Electron-Positron Collision finding Kinetic Energy

[phamula]

Homework Statement

Positive and negative pions, denoted $$\pi$$ + and$$\pi$$ - , are antiparticles of each other.

Each has a rest mass of 140 MeV/c^2. Suppose a collision between an electron and positron, each with kinetic energy K, produces a $$\pi$$+ , $$\pi$$- pair. What is the smallest possible value for K?

Homework Equations

E=mc²

The Attempt at a Solution

E(kinetic)=E(total)-E(at rest)

I need to fine Kinetic Energy, but I do not know how to find E(total). E at rest is 140 MeV

 

[Andrew Mason]

Homework Statement

Positive and negative pions, denoted $$\pi$$ + and$$\pi$$ - , are antiparticles of each other.

Each has a rest mass of 140 MeV/c^2. Suppose a collision between an electron and positron, each with kinetic energy K, produces a $$\pi$$+ , $$\pi$$- pair. What is the smallest possible value for K?

Homework Equations

E=mc²

The Attempt at a Solution

E(kinetic)=E(total)-E(at rest)

I need to fine Kinetic Energy, but I do not know how to find E(total). E at rest is 140 MeV

What is the initial rest energy of the electron and the positron? What is the total energy, including kinetic, of the electron and positron? Write that out. That will be the left side of the energy conservation equation.

What is the final rest energy of the two pions? What is the total energy of the pions (including final kinetic energy). What is the minimum value for the kinetic energy of the pions? Use that value for the final kinetic energy.
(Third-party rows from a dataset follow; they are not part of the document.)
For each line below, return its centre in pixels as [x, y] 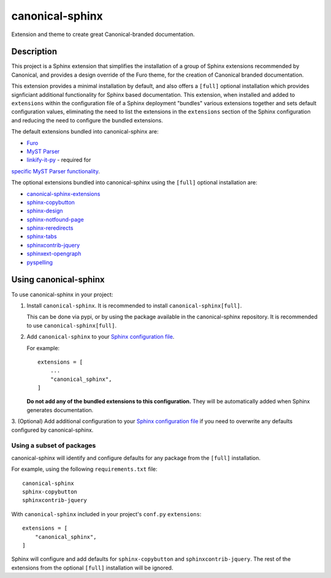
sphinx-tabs [42, 236]
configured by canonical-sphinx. [52, 430]
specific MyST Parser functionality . [56, 171]
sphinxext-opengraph [54, 253]
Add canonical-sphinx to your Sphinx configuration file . [101, 337]
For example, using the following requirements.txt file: [84, 469]
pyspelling [40, 262]
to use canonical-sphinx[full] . [72, 325]

That will be the right side of the equation.

That gives you one unknown (K) which you can now solve.

AM

 

[phamula]

This is what I came up with, but I don't think I am setting up the variables right.

m_electron=0.51 MeV/c²
m_positron=0.51 MeV/c²
m_pion=140MeV/c²

E_{0 electron} + E_{0 positron} + E_{electron total} + E_{positron total} = E_{0 pion 1} + E_{0 pion 2} + E_{pion 1 total} + E_{pion 2 total}

mc² + mc² + (mc² + (1/2)mv²) +(mc² + (1/2)mv²) = mc² + mc² + (mc² + (1/2)mv²) +(mc² + (1/2)mv²)

(.51 MeV) + (.51 MeV) + (1/2)(.51MeV) + (1/2)(.51MeV) = (140 MeV) + (140 MeV) + (1/2)(140MeV)v² + (1/2)(140MeV)v²

 

[Andrew Mason]

This is what I came up with, but I don't think I am setting up the variables right.

m_electron=0.51 MeV/c²
m_positron=0.51 MeV/c²
m_pion=140MeV/c²

E_{0 electron} + E_{0 positron} + E_{electron total} + E_{positron total} = E_{0 pion 1} + E_{0 pion 2} + E_{pion 1 total} + E_{pion 2 total}

Your equation makes no sense.

$m_ec^2 + m_pc^2 + 2K$ = total energy before

Let KE after = 0 (minimum case):

$m_{(\pi^-)}c^2 + m_{(\pi^+)}c^2 + 0$ = total energy AFTER

How is the total energy before related to the total energy after?

AM

 

[phamula]

Thanks! I found out that mastering physics accepted 3 sig figs specifically and that screwed things up for me.